This article re-introduce multimodal interactions by separating ten myths (empirical knowledge) from reality.
(What is multimodal systems? – Multimodal systems process combined natural input modes – such as speech, pen, touch, hand gestures, eye gaze, and head and body movements – in a coordinated manner with multimedia system output.)
More Sentences & Key Points
Myth 1: If you build a multimodal system, users will interact multimodally.
Users like being able to interact multimodally, but they don’t always do so. Their natural communication patterns involve mixing unimodal and multimodal expressions, with the multimodal ones being predictable based on the type of action being performed.
Myth 2: Speech and pointing is the dominant multimodal integration pattern.
… any multimodal system designed exclusively to process speak-and-point will fail to provide users with much useful functionality.
Myth 3: Multimodal input involve simultaneous signals.
Although speech and gesture are highly interdependent and synchronized during multimodal interaction, synchrony does not imply simultaneity.
Myth 4: Speech is the primary input mode in any multimodal system that includes it.
Speech is neither the exclusive carrier of important content, nor does it have temporal precedence over other input modes.
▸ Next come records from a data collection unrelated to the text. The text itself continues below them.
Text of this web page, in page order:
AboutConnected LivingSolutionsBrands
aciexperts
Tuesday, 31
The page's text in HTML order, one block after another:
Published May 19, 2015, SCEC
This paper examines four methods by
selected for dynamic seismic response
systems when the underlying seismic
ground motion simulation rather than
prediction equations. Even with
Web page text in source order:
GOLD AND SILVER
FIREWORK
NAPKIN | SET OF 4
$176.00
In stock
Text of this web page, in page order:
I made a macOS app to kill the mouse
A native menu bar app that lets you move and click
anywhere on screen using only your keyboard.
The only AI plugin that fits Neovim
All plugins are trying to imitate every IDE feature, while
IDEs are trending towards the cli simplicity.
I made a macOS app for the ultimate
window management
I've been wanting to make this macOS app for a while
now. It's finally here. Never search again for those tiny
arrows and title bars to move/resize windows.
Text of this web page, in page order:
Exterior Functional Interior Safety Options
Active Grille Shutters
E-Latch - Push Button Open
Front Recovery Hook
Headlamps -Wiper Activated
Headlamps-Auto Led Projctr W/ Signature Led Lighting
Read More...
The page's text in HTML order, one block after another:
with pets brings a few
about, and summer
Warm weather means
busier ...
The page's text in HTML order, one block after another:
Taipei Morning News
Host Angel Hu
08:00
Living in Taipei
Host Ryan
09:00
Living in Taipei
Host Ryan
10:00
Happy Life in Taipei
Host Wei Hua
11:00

Myth 5: Multimodal language does not differ linguistically from unimodal language.
… it recently has been demonstrated that multimodal pen/voice language is briefer, syntactically simpler, and less disfluent than users’ unimodal speech.
Myth 6: Multimodal integration involves redundancy of content between modes.
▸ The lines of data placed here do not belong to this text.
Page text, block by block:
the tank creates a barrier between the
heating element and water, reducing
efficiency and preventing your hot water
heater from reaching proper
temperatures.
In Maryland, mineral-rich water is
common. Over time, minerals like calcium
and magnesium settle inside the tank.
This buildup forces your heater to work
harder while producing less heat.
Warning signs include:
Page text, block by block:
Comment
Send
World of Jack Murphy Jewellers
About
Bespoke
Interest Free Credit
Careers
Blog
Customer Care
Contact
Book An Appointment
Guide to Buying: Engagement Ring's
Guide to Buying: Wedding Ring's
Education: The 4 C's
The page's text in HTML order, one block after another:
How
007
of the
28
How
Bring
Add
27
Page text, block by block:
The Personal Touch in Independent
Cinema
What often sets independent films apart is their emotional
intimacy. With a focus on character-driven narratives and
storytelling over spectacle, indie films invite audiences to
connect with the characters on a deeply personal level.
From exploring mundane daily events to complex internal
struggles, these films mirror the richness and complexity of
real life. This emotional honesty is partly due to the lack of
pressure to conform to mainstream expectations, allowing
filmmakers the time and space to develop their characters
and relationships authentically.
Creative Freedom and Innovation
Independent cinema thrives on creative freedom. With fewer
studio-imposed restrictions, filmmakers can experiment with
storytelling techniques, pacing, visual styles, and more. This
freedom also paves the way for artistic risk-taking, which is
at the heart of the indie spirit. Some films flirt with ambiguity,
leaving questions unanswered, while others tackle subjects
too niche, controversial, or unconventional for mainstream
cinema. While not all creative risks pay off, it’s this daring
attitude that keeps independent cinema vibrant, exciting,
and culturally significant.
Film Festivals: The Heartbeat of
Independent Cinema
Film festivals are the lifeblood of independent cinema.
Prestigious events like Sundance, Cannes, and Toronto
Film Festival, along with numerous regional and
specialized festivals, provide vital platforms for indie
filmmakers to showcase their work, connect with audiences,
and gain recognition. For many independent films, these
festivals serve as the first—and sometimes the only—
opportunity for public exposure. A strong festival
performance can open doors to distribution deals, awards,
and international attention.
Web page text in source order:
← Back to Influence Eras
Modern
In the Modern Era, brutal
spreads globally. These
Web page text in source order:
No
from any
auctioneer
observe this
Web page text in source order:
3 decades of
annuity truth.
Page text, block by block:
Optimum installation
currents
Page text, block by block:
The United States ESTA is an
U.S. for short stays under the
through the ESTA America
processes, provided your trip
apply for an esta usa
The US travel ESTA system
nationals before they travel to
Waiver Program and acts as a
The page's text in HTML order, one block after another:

… actual data highlights the importance of complementarity as a major organizational theme during multimodal communication.
Myth 7: Individual error-prone recognition technologies combine multimodally to produce even greater unreliability.
Due to mutual disambiguation, the paralel recognition and semantic interpretation that occurs in a multimodal architecture can yield a higher likelihood of correct interpretation than recognition based on either single input mode.
Myth 8: All users’ multimodal commands are integrated in a uniform way.
(No.) … multimodal systems that can detect and adapt to a user’s dominant integration pattern could lead to considerably improved recognition rates.
Myth 9: Different input modes are capable of transmitting comparable content
Different modes basically vary in the degree to which they are capable of transmitting similar information.
Myth 10: Enhanced efficiency is the main advantage of multimodal systems
(No. Other benefits include) … task-critical errors and disfluent language can drop… Users’ strong and nearly universal preference… physical overexertion is avoided… substantial error avoidance and easier error recovery… accommodate a wide range of users, tasks, and environments.
- Do multimodal systems require multimodal inputs all the time? Or multimodal input is only useful at particular moments while unimodal input constitutes the base case of interaction? Mixedmodal?
- When adding input techniques, the total is no guarantee the sum of the parts (could be more, could be less);
- How about multi-user-modal interaction – imagine someone telling you on the phone how to user an interface, can both you and the interface listen to your friend’s instructions?